● **EXERCISE AIM**: Once you reach the line that contains "Mathematics processing (144, 570)", retype it and every line after it exactly, ending with the last line of the entries.
*** Opening DATA FOR THE TASK ***
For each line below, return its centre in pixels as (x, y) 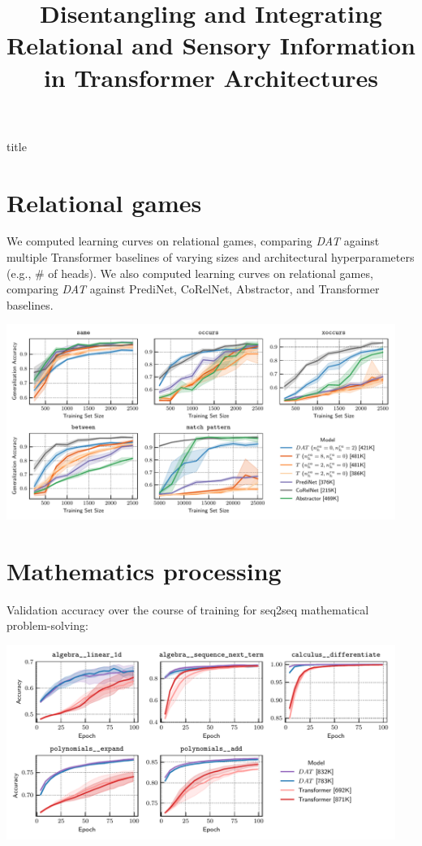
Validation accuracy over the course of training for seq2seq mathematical (188, 609)
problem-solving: (47, 625)
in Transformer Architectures (211, 77)
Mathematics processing (144, 570)
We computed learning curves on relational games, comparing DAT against (193, 241)
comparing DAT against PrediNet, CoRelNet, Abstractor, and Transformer (193, 289)
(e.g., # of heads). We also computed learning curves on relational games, (190, 273)
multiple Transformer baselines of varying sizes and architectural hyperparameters (211, 257)
*** Closing DATA FOR THE TASK ***
● **COMPLETED TASK**:
Mathematics processing (144, 570)
We computed learning curves on relational games, comparing DAT against (193, 241)
comparing DAT against PrediNet, CoRelNet, Abstractor, and Transformer (193, 289)
(e.g., # of heads). We also computed learning curves on relational games, (190, 273)
multiple Transformer baselines of varying sizes and architectural hyperparameters (211, 257)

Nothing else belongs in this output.